TASK DETAILS » Your job is to print, exactly, the lines in the data below from the line with "causes IPv4 deals" through the line with "programs or providers.", both included, and to omit any picture.

EXERCISE DATA »

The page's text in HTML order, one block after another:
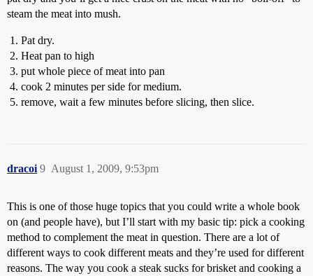
steam the meat into mush.
Pat dry.
Heat pan to high
put whole piece of meat into pan
cook 2 minutes per side for medium.
remove, wait a few minutes before slicing, then slice.
dracoi August 1, 2009, 9:53pm
9
This is one of those huge topics that you could write a whole book
on (and people have), but I’ll start with my basic tip: pick a cooking
method to complement the meat in question. There are a lot of
different ways to cook different meats and they’re used for different
reasons. The way you cook a steak sucks for brisket and cooking a
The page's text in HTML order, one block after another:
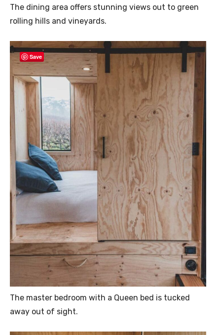
The dining area offers stunning views out to green
rolling hills and vineyards.
Save
The master bedroom with a Queen bed is tucked
away out of sight.
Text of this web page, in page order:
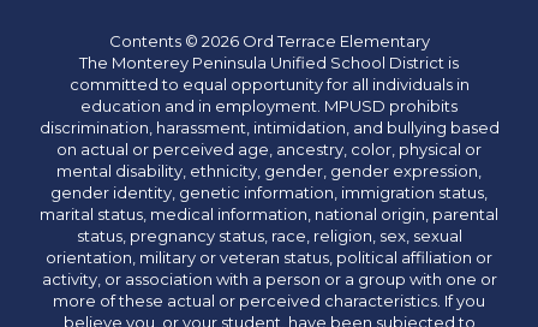
Contents © 2026 Ord Terrace Elementary
The Monterey Peninsula Unified School District is
committed to equal opportunity for all individuals in
education and in employment. MPUSD prohibits
discrimination, harassment, intimidation, and bullying based
on actual or perceived age, ancestry, color, physical or
mental disability, ethnicity, gender, gender expression,
gender identity, genetic information, immigration status,
marital status, medical information, national origin, parental
status, pregnancy status, race, religion, sex, sexual
orientation, military or veteran status, political affiliation or
activity, or association with a person or a group with one or
more of these actual or perceived characteristics. If you
believe you, or your student, have been subjected to
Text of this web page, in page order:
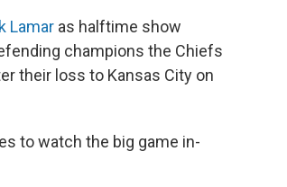
Lamar as halftime show
champions the Chiefs
their loss to Kansas City on
to watch the big game in-
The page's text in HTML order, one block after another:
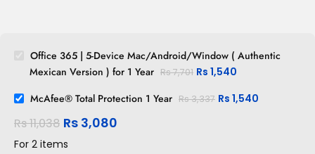
Office 365 | 5-Device Mac/Android/Window ( Authentic
Mexican Version ) for 1 Year Rs7,701 Rs 1,540
McAfee® Total Protection 1 Year Rs3,337 Rs 1,540
Rs11,038 Rs 3,080
For 2 items
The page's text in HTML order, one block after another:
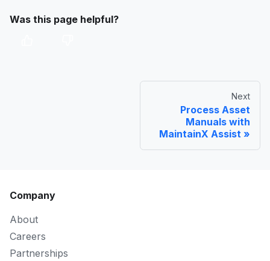
Was this page helpful?
Next
Process Asset
Manuals with
MaintainX Assist
Company
About
Careers
Partnerships
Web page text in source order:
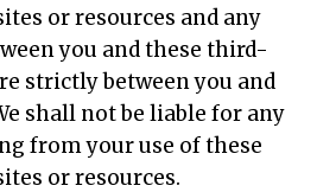
or resources and any
you and these third-
strictly between you and
shall not be liable for any
from your use of these
or resources.
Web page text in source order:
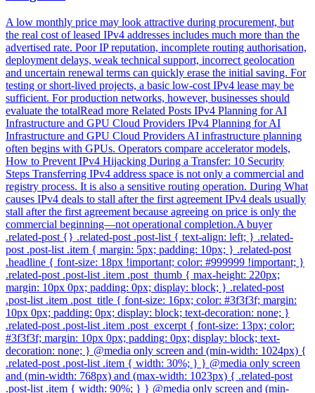
A low monthly price may look attractive during procurement, but
the real cost of leased IPv4 addresses includes much more than the
advertised rate. Poor IP reputation, incomplete routing authorisation,
deployment delays, weak technical support, incorrect geolocation
and uncertain renewal terms can quickly erase the initial saving. For
testing or short-lived projects, a basic low-cost IPv4 lease may be
sufficient. For production networks, however, businesses should
evaluate the totalRead more Related Posts IPv4 Planning for AI
Infrastructure and GPU Cloud Providers IPv4 Planning for AI
Infrastructure and GPU Cloud Providers AI infrastructure planning
often begins with GPUs. Operators compare accelerator models,
How to Prevent IPv4 Hijacking During a Transfer: 10 Security
Steps Transferring IPv4 address space is not only a commercial and
registry process. It is also a sensitive routing operation. During What
causes IPv4 deals to stall after the first agreement IPv4 deals usually
stall after the first agreement because agreeing on price is only the
commercial beginning—not operational completion.A buyer
.related-post {} .related-post .post-list { text-align: left; } .related-
post .post-list .item { margin: 5px; padding: 10px; } .related-post
.headline { font-size: 18px !important; color: #999999 !important; }
.related-post .post-list .item .post_thumb { max-height: 220px;
margin: 10px 0px; padding: 0px; display: block; } .related-post
.post-list .item .post_title { font-size: 16px; color: #3f3f3f; margin:
10px 0px; padding: 0px; display: block; text-decoration: none; }
.related-post .post-list .item .post_excerpt { font-size: 13px; color:
#3f3f3f; margin: 10px 0px; padding: 0px; display: block; text-
decoration: none; } @media only screen and (min-width: 1024px) {
.related-post .post-list .item { width: 30%; } } @media only screen
and (min-width: 768px) and (max-width: 1023px) { .related-post
.post-list .item { width: 90%; } } @media only screen and (min-
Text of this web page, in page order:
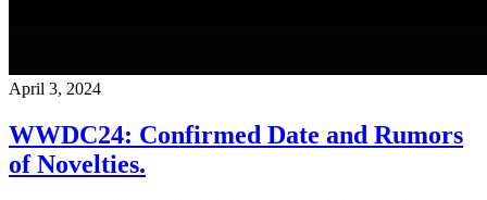
April 3, 2024
WWDC24: Confirmed Date and Rumors
of Novelties.
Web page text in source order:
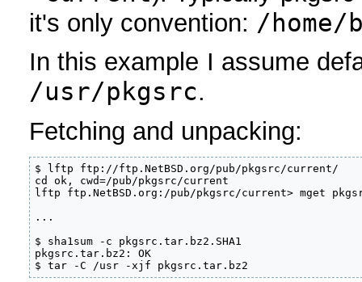
it's only convention: /
In this example I assume
/usr/pkgsrc.
Fetching and unpacking:
$ lftp ftp://ftp.NetBSD.org/pub/pkgsrc/current/
cd ok, cwd=/pub/
lftp ftp.NetBSD.org:/pub/pkgsrc/current> mget
...
$ sha1sum -c pkgsrc.tar.bz2.SHA1
pkgsrc.tar.bz2: OK
$ tar -C /usr -xjf pkgsrc.tar.bz2
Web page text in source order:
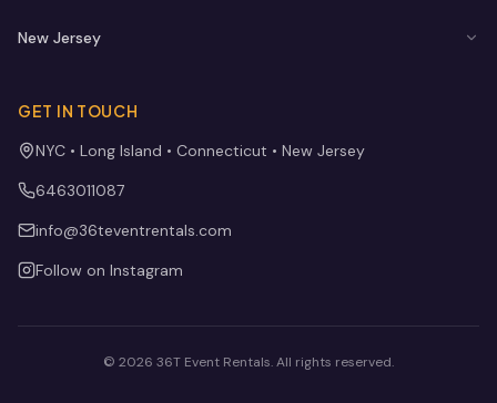
New Jersey
GET IN TOUCH
NYC • Long Island • Connecticut • New Jersey
6463011087
info@36teventrentals.com
Follow on Instagram
© 2026 36T Event Rentals. All rights reserved.
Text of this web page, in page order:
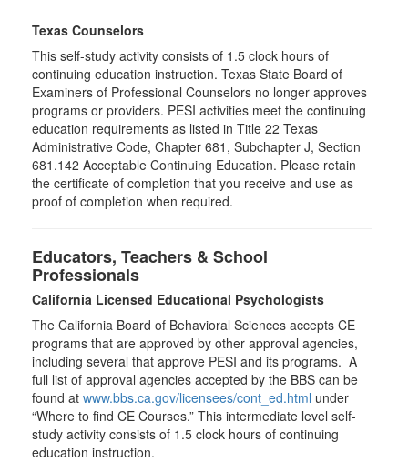
Texas Counselors
This self-study activity consists of 1.5 clock hours of
continuing education instruction. Texas State Board of
Examiners of Professional Counselors no longer approves
programs or providers. PESI activities meet the continuing
education requirements as listed in Title 22 Texas
Administrative Code, Chapter 681, Subchapter J, Section
681.142 Acceptable Continuing Education. Please retain
the certificate of completion that you receive and use as
proof of completion when required.
Educators, Teachers & School
Professionals
California Licensed Educational Psychologists
The California Board of Behavioral Sciences accepts CE
programs that are approved by other approval agencies,
including several that approve PESI and its programs. A
full list of approval agencies accepted by the BBS can be
found at www.bbs.ca.gov/licensees/cont_ed.html under
“Where to find CE Courses.” This intermediate level self-
study activity consists of 1.5 clock hours of continuing
education instruction.
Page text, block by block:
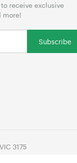
receive exclusive
more!
Subscribe
3175
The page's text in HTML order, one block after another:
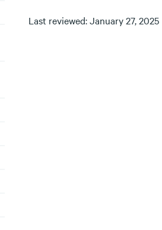
Last reviewed: January 27, 2025
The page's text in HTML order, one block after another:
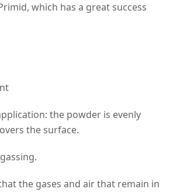
which has a great success
the powder is evenly
the surface.
the gases and air that remain in
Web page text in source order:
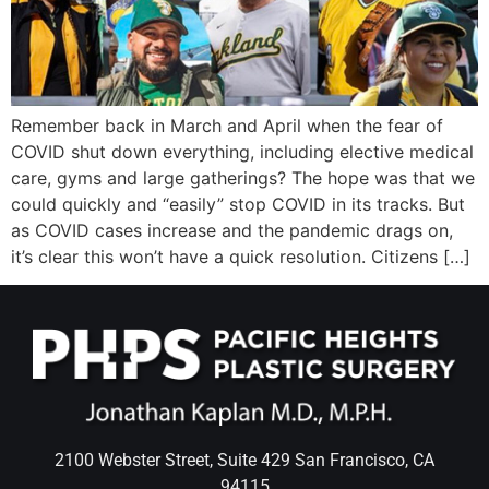
Wellness/
Join the Bae
Remember back in March and April when the fear of
COVID shut down everything, including elective medical
care, gyms and large gatherings? The hope was that we
could quickly and “easily” stop COVID in its tracks. But
as COVID cases increase and the pandemic drags on,
it’s clear this won’t have a quick resolution. Citizens […]
2100 Webster Street, Suite 429 San Francisco, CA

EXERCISE SOLUTION »
causes IPv4 deals to stall after the first agreement IPv4 deals usually
stall after the first agreement because agreeing on price is only the
commercial beginning—not operational completion.A buyer
.related-post {} .related-post .post-list { text-align: left; } .related-
post .post-list .item { margin: 5px; padding: 10px; } .related-post
.headline { font-size: 18px !important; color: #999999 !important; }
.related-post .post-list .item .post_thumb { max-height: 220px;
margin: 10px 0px; padding: 0px; display: block; } .related-post
.post-list .item .post_title { font-size: 16px; color: #3f3f3f; margin:
10px 0px; padding: 0px; display: block; text-decoration: none; }
.related-post .post-list .item .post_excerpt { font-size: 13px; color:
#3f3f3f; margin: 10px 0px; padding: 0px; display: block; text-
decoration: none; } @media only screen and (min-width: 1024px) {
.related-post .post-list .item { width: 30%; } } @media only screen
and (min-width: 768px) and (max-width: 1023px) { .related-post
.post-list .item { width: 90%; } } @media only screen and (min-
Text of this web page, in page order:
April 3, 2024
WWDC24: Confirmed Date and Rumors
of Novelties.
Web page text in source order:
it's only convention: /
In this example I assume
/usr/pkgsrc.
Fetching and unpacking:
$ lftp ftp://ftp.NetBSD.org/pub/pkgsrc/current/
cd ok, cwd=/pub/
lftp ftp.NetBSD.org:/pub/pkgsrc/current> mget
...
$ sha1sum -c pkgsrc.tar.bz2.SHA1
pkgsrc.tar.bz2: OK
$ tar -C /usr -xjf pkgsrc.tar.bz2
Web page text in source order:
New Jersey
GET IN TOUCH
NYC • Long Island • Connecticut • New Jersey
6463011087
info@36teventrentals.com
Follow on Instagram
© 2026 36T Event Rentals. All rights reserved.
Text of this web page, in page order:
Texas Counselors
This self-study activity consists of 1.5 clock hours of
continuing education instruction. Texas State Board of
Examiners of Professional Counselors no longer approves
programs or providers. PESI activities meet the continuing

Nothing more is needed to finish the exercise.